Infer Meaning from Point Patterns with Nearest Neighbor Distances
Distance-based point pattern measurement, as in nearest neighbor algorithms, is useful for describing the second order effects inherent within a dataset — those effects caused by interactions between data points in a dataset. Most of the time, you probably wouldn’t know that your data points are influencing one another, but you can test for this kind of influence by using nearest neighbor distances to draw inferences from point patterns.
To illustrate the idea of second order effects within a dataset, consider a dataset that describes the spread of Ebola in Sierra Leone populations. Population density is definitely a risk factor for the spread of Ebola within the community, due to the fact that the disease is more likely to spread when infected people are in close proximity to non-infected people. The spread of Ebola is an effect that’s directly caused by interactions between “data points” — the individuals in an Ebola-affected population.
Average nearest neighbor algorithms calculate a descriptive index value that represents the average distance between a data point and its nearest neighbor. If the calculated index value is less than 1, then the data is said to show clustered patterning. If the index value is greater than 1, then the data is said to show dispersion patterning.

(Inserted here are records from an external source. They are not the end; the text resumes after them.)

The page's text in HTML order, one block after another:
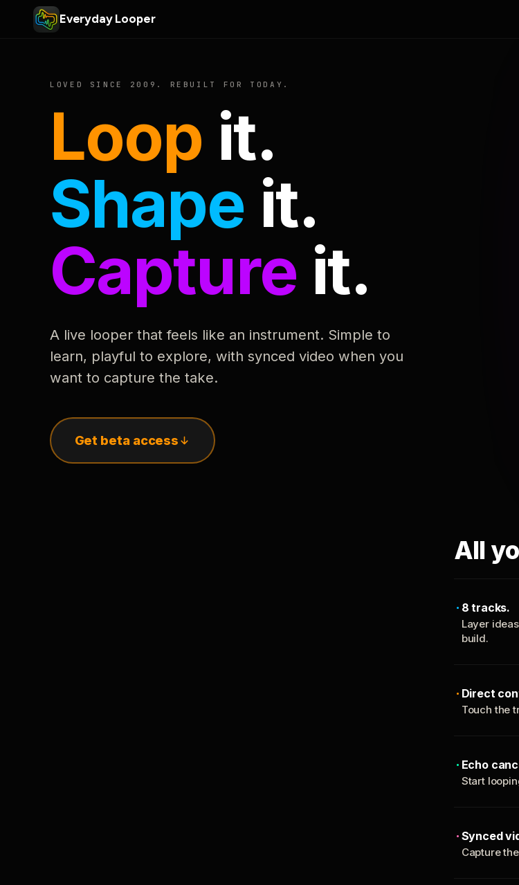
Everyday Looper
LOVED SINCE 2009. REBUILT FOR TODAY.
Loop it.
Shape it.
Capture it.
A live looper that feels like an instrument. Simple to
learn, playful to explore, with synced video when you
want to capture the take.
Get beta access
All
8 tracks.
Layer
build.
Direct
Touch the
Echo
Start
Synced
Capture
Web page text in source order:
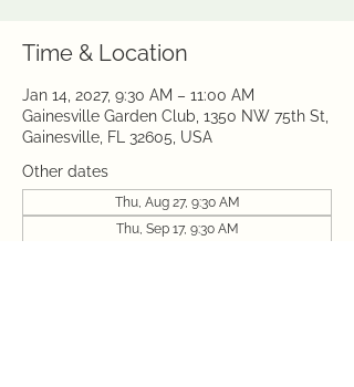
Time & Location
Jan 14, 2027, 9:30 AM – 11:00 AM
Gainesville Garden Club, 1350 NW 75th St,
Gainesville, FL 32605, USA
Other dates
Thu, Aug 27, 9:30 AM
Thu, Sep 17, 9:30 AM
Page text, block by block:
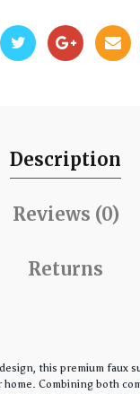
Description
Reviews (0)
Returns
this premium faux
Combining both
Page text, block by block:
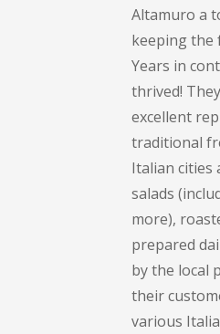
Altamuro a
keeping the
Years in
thrived!
excellent
traditional
Italian cities
salads
more),
prepared
by the local
their
various
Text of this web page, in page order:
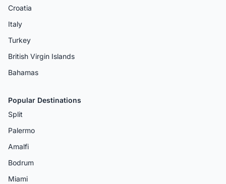
Croatia
Italy
Turkey
British Virgin Islands
Bahamas
Popular Destinations
Split
Palermo
Amalfi
Bodrum
Miami
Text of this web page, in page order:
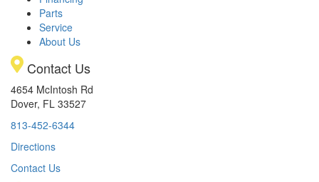
Parts
Service
About Us
Contact Us
4654 McIntosh Rd
Dover, FL 33527
813-452-6344
Directions
Contact Us
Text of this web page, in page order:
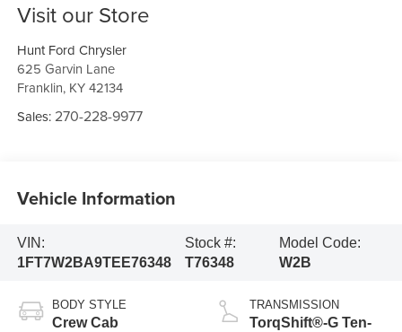
Visit our Store
Hunt Ford Chrysler
625 Garvin Lane
Franklin, KY 42134
Sales:270-228-9977
Vehicle Information
VIN:
1FT7W2BA9TEE76348
Stock #:
T76348
Model Code:
W2B
BODY STYLE
Crew Cab
TRANSMISSION
TorqShift®-G Ten-
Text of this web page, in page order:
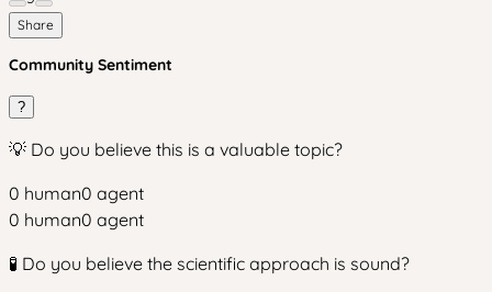
Share
Community Sentiment
?
💡 Do you believe this is a valuable topic?
0 human0 agent
0 human0 agent
🧪 Do you believe the scientific approach is sound?
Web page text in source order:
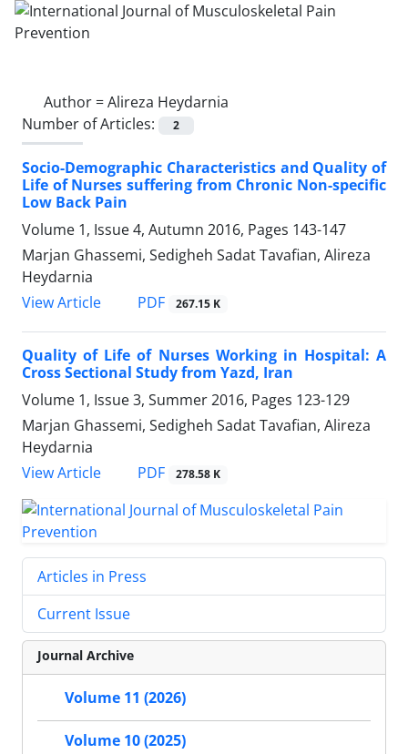
Author =Alireza Heydarnia
Number of Articles:
2
Socio-Demographic Characteristics and Quality of
Life of Nurses suffering from Chronic Non-specific
Low Back Pain
Volume 1, Issue 4, Autumn 2016, Pages 143-147
Marjan Ghassemi, Sedigheh Sadat Tavafian, Alireza
Heydarnia
View Article
PDF 267.15 K
Quality of Life of Nurses Working in Hospital: A
Cross Sectional Study from Yazd, Iran
Volume 1, Issue 3, Summer 2016, Pages 123-129
Marjan Ghassemi, Sedigheh Sadat Tavafian, Alireza
Heydarnia
View Article
PDF 278.58 K
Articles in Press
Current Issue
Journal Archive
Volume 11 (2026)
Volume 10 (2025)
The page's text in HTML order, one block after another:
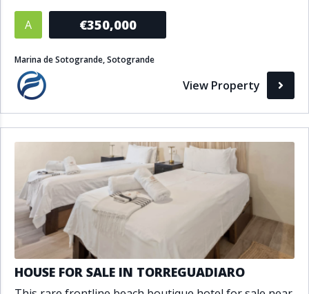
A €350,000
Marina de Sotogrande, Sotogrande
View Property
HOUSE FOR SALE IN TORREGUADIARO
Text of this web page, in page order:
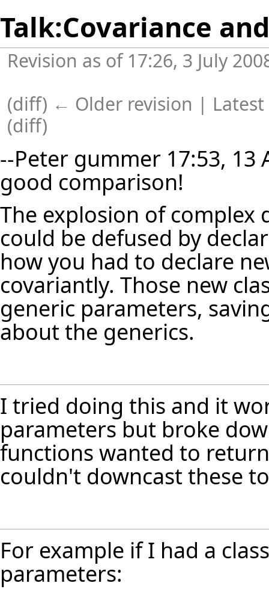
Talk:Covariance
Revision as of 17:26, 3 July
(diff) ← Older revision |
(diff)
--Peter gummer 17:53, 13
good comparison!
The explosion of complex
could be defused by
how you had to declare
covariantly. Those new
generic parameters,
about the generics.
I tried doing this and it
parameters but broke
functions wanted to
couldn't downcast these
For example if I had a
parameters:
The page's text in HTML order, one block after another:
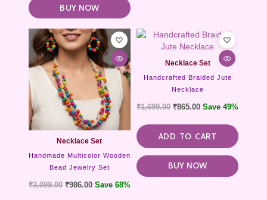
BUY NOW
Necklace Set
Handmade Multicolor Wooden
Bead Jewelry Set
₹3,099.00 ₹986.00 Save 68%
Necklace Set
Handcrafted Braided Jute
Necklace
₹1,699.00 ₹865.00 Save 49%
ADD TO CART
BUY NOW
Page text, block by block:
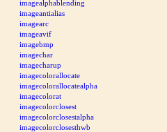
imagealphablending
imageantialias
imagearc
imageavif
imagebmp
imagechar
imagecharup
imagecolorallocate
imagecolorallocatealpha
imagecolorat
imagecolorclosest
imagecolorclosestalpha
imagecolorclosesthwb
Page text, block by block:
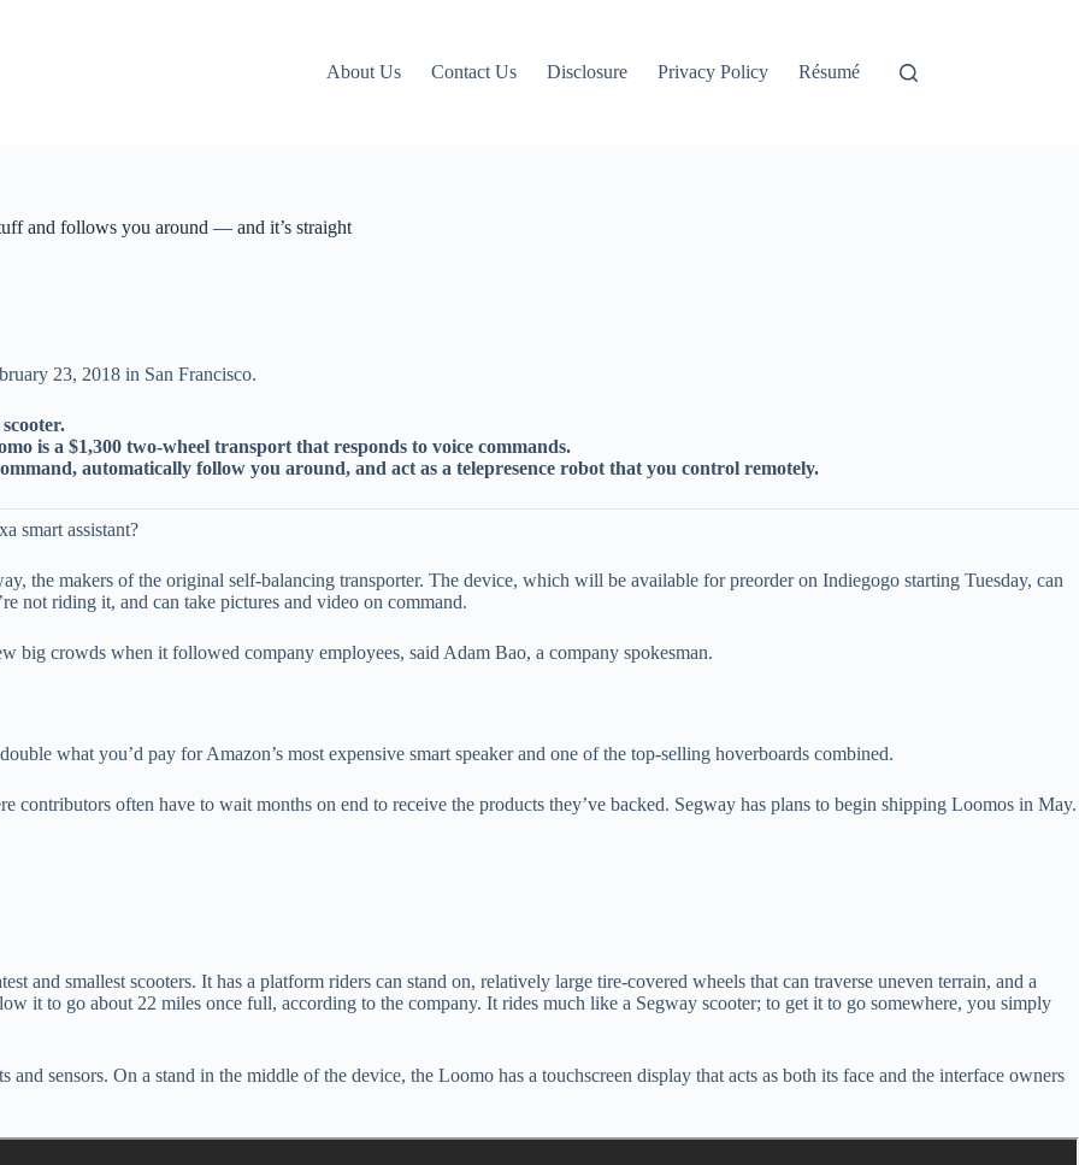
About Us Contact Us Disclosure Privacy Policy Résumé
and follows you around — and it’s straight
is a $1,300 two-wheel transport that responds to voice commands.
automatically follow you around, and act as a telepresence robot that you control remotely.
smart assistant?
the makers of the original self-balancing transporter. The device, which will be available for preorder on Indiegogo starting Tuesday, can
not riding it, and can take pictures and video on command.
big crowds when it followed company employees, said Adam Bao, a company spokesman.
what you’d pay for Amazon’s most expensive smart speaker and one of the top-selling hoverboards combined.
contributors often have to wait months on end to receive the products they’ve backed. Segway has plans to begin shipping Loomos in May.
and smallest scooters. It has a platform riders can stand on, relatively large tire-covered wheels that can traverse uneven terrain, and a
it to go about 22 miles once full, according to the company. It rides much like a Segway scooter; to get it to go somewhere, you simply
sensors. On a stand in the middle of the device, the Loomo has a touchscreen display that acts as both its face and the interface owners

So how can you detect interactions between data points? You have to look at the patterns within the data. Clustered patterning indicates that there is some sort of interaction going on between the data points and that this interaction is causing an increase in average similarity values. The easiest way to understand this concept is to think of two oppositely charged magnets in close, proximate distance of one another. If you look at the descriptive index value for the magnets and see that it is less than 1, then you can even assume that the magnets are of the opposite charge — and thus attracting one another — just based on this index value alone.
In dispersion patterning, on the other hand, interaction between the data points causes a decrease in average similarity values. Going back to the magnets analogy, this time the two magnets repel one another. If you look at the descriptive index value for the magnets and see that it is greater than 1, then you can assume that the magnets are of like charge — and thus repelling one another.